Thiobacillus thiophilus became the best competitor in enriched communities
The community of control sediments was serially diluted and cultured anaerobically in the NS media where nitrate was the sole electron acceptor and sulfide was the sole electron donor. This is to enrich bacteria having a complete or partial respiratory chain from sulfide, the initial e-donor to nitrate, the terminal e-acceptor. The dominance of Thiobacillus reappeared in 20 out of 38 communities (Figure 5A) though it was initially sparse (<1.3% relative abundance). This enrichment suggested the competent metabolic fitness ofThiobacillus . Linear regression also identified positive correlations between its relative abundance and nitrate consumption, nitrite production and sulfate production (Figure 5B-5D).

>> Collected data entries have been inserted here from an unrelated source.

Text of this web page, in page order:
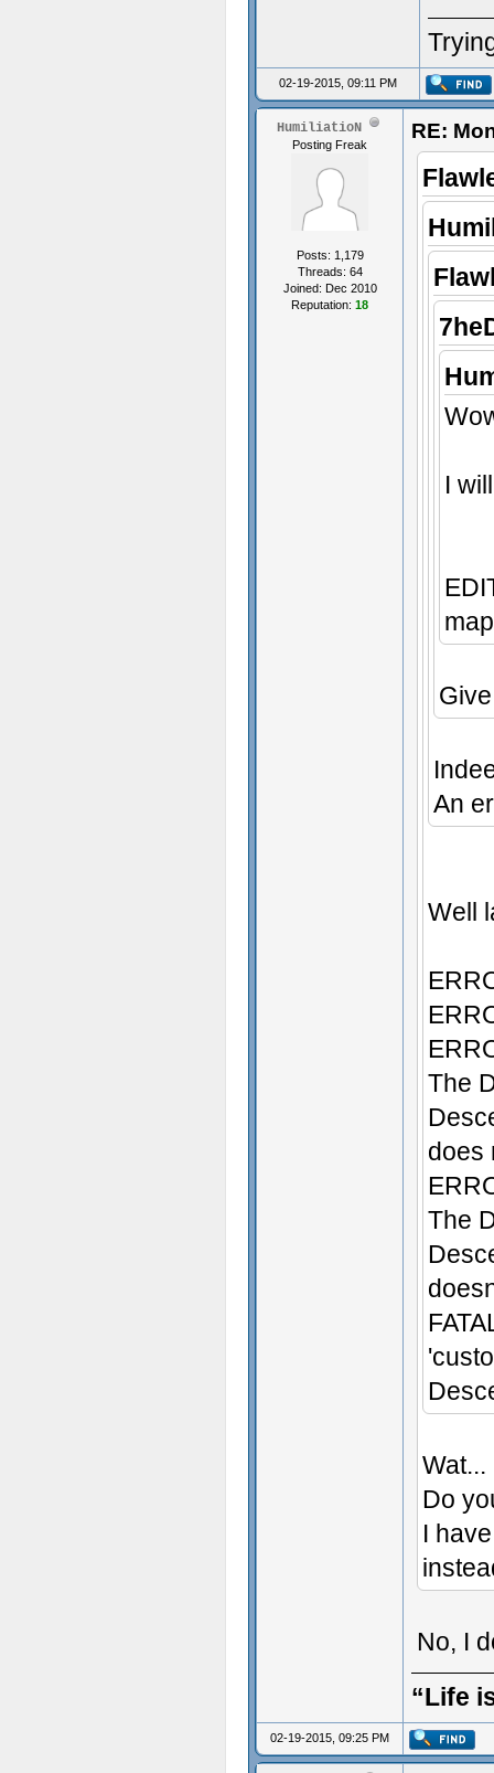
02-19-2015, 09:11 PM
HumiliatioN
Posting Freak
Posts: 1,179
Threads: 64
Joined: Dec 2010
Reputation: 18
RE:
I
An
Well
The
does
The
Wat...
Do
I
No, I
“Life
02-19-2015, 09:25 PM

Community enrichments of different dilutabilities were streaked on NS and NTS plates (anaerobic at room temperature). However, no colony formed on the NS plates. Using solid NTS medium, 14 strains were isolated from all community enrichments and all were members of phylum Proteobacteria (Table 1). Unlike community enrichments, these pure isolates must a complete respiratory chain from thiosulfate to nitrate since interspecies cross-feeding was excluded. We then determined their metabolic characteristics using liquid NS and NTS medium, and found that strain S5643 (Thiobacillus thiophilus ) was the sole sulfide oxidizer. PCR of selected functional genes involved in nitrogen and sulfur cycling found that (i) all strains except T83 (Sphingopyxis terrae ) and T546 (Rhodanobacter lindaniclasticus ) had nitrate reductase narG or napA ; (ii) all strains had nitrite reductase nirK or nirS ; and (iii) thiosulfate oxidasesox B appeared only in 6 strains (Table 1), including S5643. These results confirmed the metabolic fitness of Thiobacillus, which was the sole sulfide-oxidizing denitrifier among the 14 isolates.